Pursuant to the abovementioned deed, there was a compromise between KMBL and the borrower entities which was hereby recorded by the High Court of Madras. On the execution of such compromise, the Corporate Debtor would be made jointly and severally liable for the payment of the outstanding amount of Rs. 29,00,96,918/- to KMBL. On account of continuing default by the Corporate Debtor, KMBL issued a Demand Notice followed by Possession Notice to the Corporate Debtor and the borrowing entities under Section 13(2) and Section 13(4) of the SARFAESI Act. A Winding Up Notice was also issued by KMBL to the Corporate Debtor as per Sections 433 and 434 of the Companies Act, 1956.

KMBL filed three applications under Section 31(A) of the Recovery of Debts and Bankruptcy Act, 1993 (“RDB”) on account of continuous failure for the payment of dues, which was allowed by the Debt Recovery Tribunal (“DRT”) and separate Recovery Certificates were thereby issued against all the Respondents. Post the issuance of the Recovery Certificates, the Appellant filed an application under Section 7 of the IBC before the NCLT, Chennai for initiating the Corporate Insolvency Resolution Process (CIRP) against the Corporate Debtor on account of the due amount of Rs. 835,93,52,369/-.

The NCLT admitted the said application for the CIRP, and the Corporate Debtor preferred an appeal before NCLAT contending that the limitation period of filing such application has expired. The NCLAT acceded the contention of the Corporate Debtor by allowing the appeal and subsequently, the appellant, KMBL approached the Hon’ble Supreme Court challenging such order of the learned NCLAT.

Issues before the Court

  1. The focal issue being that whether the issuance of Recovery Certificates would give rise to the fresh cause of action to the financial creditor for the initiation of the CIRP?
  2. Another central issue is that does clause (7) of Section 5 of the IBC includes a person holding a Recovery Certificate?
  3. Whether the liability of the claim arising out of the Recovery Certificate will form part of the ‘financial debt’ as defined in the Code?

Arguments by the Appellant

  • The counsel for the appellant relied on the case of Dena Bank (Now Bank of Baroda) v.
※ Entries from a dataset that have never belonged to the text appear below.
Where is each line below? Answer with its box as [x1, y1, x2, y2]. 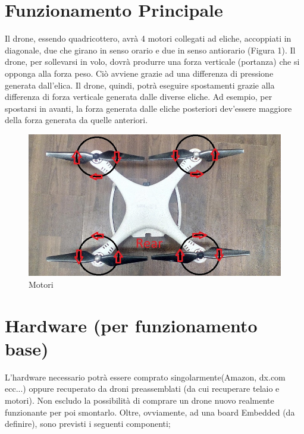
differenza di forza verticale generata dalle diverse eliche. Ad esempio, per [5, 90, 272, 103]
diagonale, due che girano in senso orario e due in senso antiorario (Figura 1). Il [5, 43, 296, 56]
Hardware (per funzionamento [5, 313, 258, 337]
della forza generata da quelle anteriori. [5, 114, 148, 126]
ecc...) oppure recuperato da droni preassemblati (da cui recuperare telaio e [5, 382, 280, 395]
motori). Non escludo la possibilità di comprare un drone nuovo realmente [5, 394, 274, 407]
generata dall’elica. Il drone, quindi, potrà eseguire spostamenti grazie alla [5, 78, 275, 91]
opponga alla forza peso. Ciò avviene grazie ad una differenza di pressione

C. Shivakumar Reddy and Another (2021) 69 SC[1] in which it was held by the Hon’ble Supreme Court that a fresh right would be accrued to the creditor and he would be entitled to recover the decretal dues as per amount specified in the Recovery Certificate when a claim is fructified into a final judgement or an order/decree, and the creditor is issued a Recovery Certificate. Therefore, the application should be admitted as it was initiated within the limitation period i.e., three years from the date on which the Recovery Certificate was issued.
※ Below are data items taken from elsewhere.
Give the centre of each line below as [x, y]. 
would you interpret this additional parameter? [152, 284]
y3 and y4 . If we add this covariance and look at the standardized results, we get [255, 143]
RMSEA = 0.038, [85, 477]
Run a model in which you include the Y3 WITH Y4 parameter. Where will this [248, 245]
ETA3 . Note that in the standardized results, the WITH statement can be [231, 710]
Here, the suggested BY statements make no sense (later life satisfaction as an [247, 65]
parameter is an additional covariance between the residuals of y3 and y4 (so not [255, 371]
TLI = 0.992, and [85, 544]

Arguments by the Respondent

  • The counsel for the respondent submitted that on applying the doctrine of merger, the debt no longer exists as the cause of action has merged with the order of the DRT for issuing the Certificate.
  • The counsel for the respondent relying on the judgement of State of U.P. v. Nawab Hussain[2] and Gulabchand Chhotalal Parikh v. State of Bombay[3] contended that the commencement of CIRP would correspond to the filing of subsequent suits on the same cause of action and therefore, is prohibited by the doctrine of res judicata.
  • The counsel relying on the judgment of the Hon’ble Court in the case of Paramjeet Singh Patheja v. ICDS Ltd.[4] argued that the scope of Section 19(22A) of the Debt Recovery Act is limited to the initiation of the winding up proceedings and thus, does not extend to the initiation of the CIRP. It was further argued that due to the limited scope of Section 19(22A), the Recovery Certificates cannot be treated as a decree in the present matter.
  • The counsel claimed that in line with Section 255 of the IBC, the Recovery Certificates cannot be regarded as a decree for the purpose of initiating winding-up proceedings under the Companies Act by citing the decision of the Tripura High Court in the case of Subhankar Bhowmik v. Union of India and Another (2022) 75 HC[5].
  • The counsel submitted that the judgement of the Hon’ble court in the case of Dena Bank[6] is per incuriam and that it was rendered without considering the correct perspective of the relevant provisions of the Debt Recovery Act and IBC.
  • It was also contended that on correct interpretation of the relevant provisions of the Debt Recovery Act and the IBC, it can be concluded that the decree holder is not a financial creditor and is thus disentitled to make an application for CIRP under Section 7 of the IBC.
  • Lastly, it was finally submitted that it was rightly held by the NCLAT that the application by KMBL was barred by the law of limitation as there was no fresh cause of action resulting from the issuance of the Recovery Certificates and that the institution of suits or continuation of pending proceedings against the Corporate Debtor is prohibited under Section 14 of IBC which includes execution of any judgment, decree or order in any court of law, tribunal, arbitration panel or other authority.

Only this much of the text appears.